Molly O’Brien falls through an ancient time-shifting device, emerging as an adult who has lived alone in the wild since her early youth.

Plot Summary: Keiko and Miles take their children on a trip to a planet they had visited with Molly before Yoshi was born, letting her run around while they play with the toddler. Molly enters a cave and falls through a time portal. Miles summons help from the station and is able to retrieve her, but Molly has been lost 300 years in the past and a miscalibration causes them to bring her back after ten years alone on the planet. Now she is a feral teenager who doesn’t remember her parents, has few language skills, and can’t bear to be confined. The O’Briens leave Yoshi first with Kira, who remembers being pregnant with him and tells Odo that she might want a child one day, then with Dax, who learns that Worf believes she does not intend to have children with him because she finds him an unfit parent. Miles and Keiko discover that Molly desperately wants to return to the planet she calls “home,” and when she must leave the holosuite where it has been recreated, she becomes violent, stabbing a patron in Quark’s bar with a broken glass. Odo is forced to stun her and Starfleet demands that she be delivered to a psychiatric facility. Believing that Molly will die if she’s trapped in a Starfleet hospital, Miles and Keiko break her out of the brig where she is sedated and convince Odo to let them borrow a runabout. When the teenage Molly steps through the portal to the past, she finds the child Molly, who has only just arrived due to a glitch in the temporal field. The older Molly sends the younger one back to her parents, then vanishes. Sisko agrees to testify on Miles’ behalf at the Starfleet hearing and the O’Briens are reunited with Yoshi. They plan a dinner for Worf and Dax, who have agreed that he is not a complete disaster as a parent.

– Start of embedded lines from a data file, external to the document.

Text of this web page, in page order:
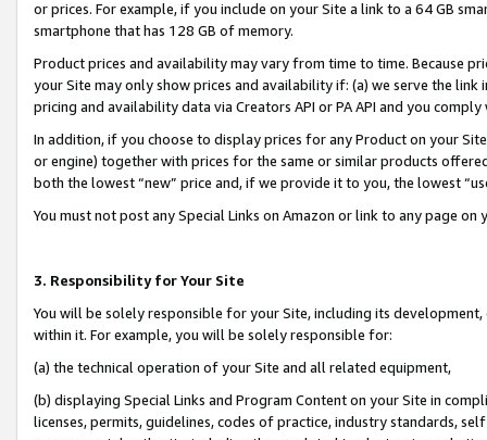
or prices. For example, if you include on your Site a link to a 64 GB
smartphone that has 128 GB of memory.
Product prices and availability may vary from time to time. Because
your Site may only show prices and availability if: (a) we serve the
pricing and availability data via Creators API or PA API and you
In addition, if you choose to display prices for any Product on your
or engine) together with prices for the same or similar products
both the lowest “new” price and, if we provide it to you, the lowest
You must not post any Special Links on Amazon or link to any page
3. Responsibility for Your Site
You will be solely responsible for your Site, including its
within it. For example, you will be solely responsible for:
(a) the technical operation of your Site and all related equipment,
(b) displaying Special Links and Program Content on your Site in
licenses, permits, guidelines, codes of practice, industry standards,
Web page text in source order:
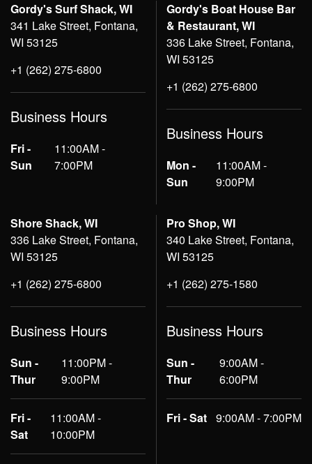
Gordy's Surf Shack, WI
341 Lake Street, Fontana,
WI 53125
+1 (262) 275-6800
Business Hours
Fri -
Sun
11:00AM -
7:00PM
Gordy's Boat House Bar
& Restaurant, WI
336 Lake Street, Fontana,
WI 53125
+1 (262) 275-6800
Business Hours
Mon -
Sun
11:00AM -
9:00PM
Shore Shack, WI
336 Lake Street, Fontana,
WI 53125
+1 (262) 275-6800
Business Hours
Sun -
Thur
11:00PM -
9:00PM
Fri -
Sat
11:00AM -
10:00PM
Pro Shop, WI
340 Lake Street, Fontana,
WI 53125
+1 (262) 275-1580
Business Hours
Sun -
Thur
9:00AM -
6:00PM
Fri - Sat 9:00AM - 7:00PM
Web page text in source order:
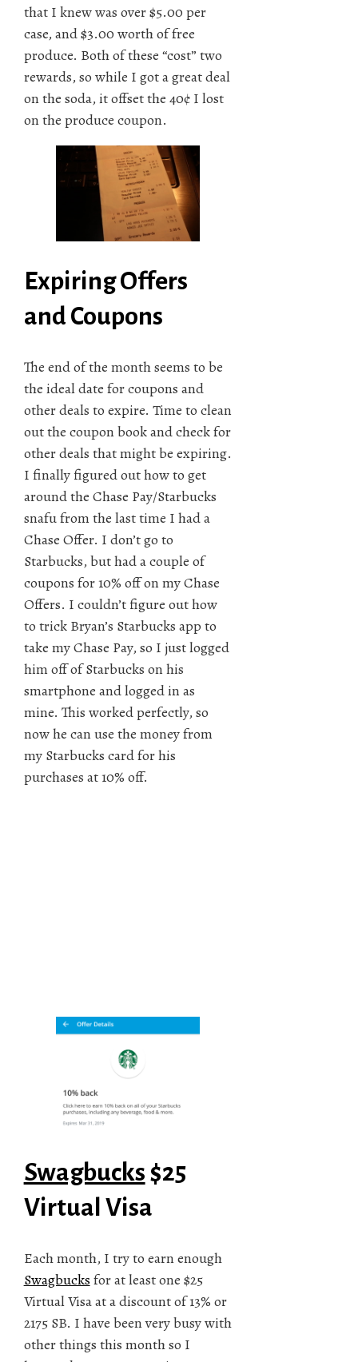
that I knew was over $5.00 per
case, and $3.00 worth of free
produce. Both of these “cost” two
rewards, so while I got a great deal
on the soda, it offset the 40¢ I lost
on the produce coupon.
Expiring Offers
and Coupons
The end of the month seems to be
the ideal date for coupons and
other deals to expire. Time to clean
out the coupon book and check for
other deals that might be expiring.
I finally figured out how to get
around the Chase Pay/Starbucks
snafu from the last time I had a
Chase Offer. I don’t go to
Starbucks, but had a couple of
coupons for 10% off on my Chase
Offers. I couldn’t figure out how
to trick Bryan’s Starbucks app to
take my Chase Pay, so I just logged
him off of Starbucks on his
smartphone and logged in as
mine. This worked perfectly, so
now he can use the money from
my Starbucks card for his
purchases at 10% off.
Swagbucks $25
Virtual Visa
Each month, I try to earn enough
Swagbucks for at least one $25
Virtual Visa at a discount of 13% or
2175 SB. I have been very busy with
other things this month so I

Analysis: The ideas behind “Time’s Orphan” are interesting, but the first time I saw it, I described it as “one of the worst-written episodes of Deep Space Nine,” and I can’t help wondering on a rewatch whether any of the men on the show’s writing staff had ever been married or had children when the episode was produced. The only parts of it that ring completely true are Worf’s insecurity about the idea of having children with Jadzia – whom, as they both recite, has had nine as both a father and mother – and Odo’s concern when Kira declares that her lasting attachment to Kirayoshi – the child she carried for the O’Briens, yet now rarely gets to see – has made her think that she might want to have a child of her own one day. It’s strange that the prospective parents on the series seem so much more realistic than the actual parents, but I think a lot of the problem there resides in the way that Miles and Keiko have been written for years now. In all that time, there have been far more scenes in which Keiko has been characterized as an intolerable shrew than either a caring wife or a strong independent woman; her role in her husband’s life seems limited to nagging, complaining, whining, criticizing, and warning him that his parenting skills are lacking to such a degree that one wonders why Worf believes Dax (who doesn’t seem concerned about babysitting in a room with bat’leths hanging on the wall) might have similar concerns about himself. In the early minutes of “Time’s Orphan,” Keiko complains that Miles is getting fat, warns him not to eat too much on the reunion picnic they’ve apparently been planning for some time, then snarls about how much she hates the cat he adopted from Bilby and hints that it might be a good thing if the new family pet got lost on a faraway world.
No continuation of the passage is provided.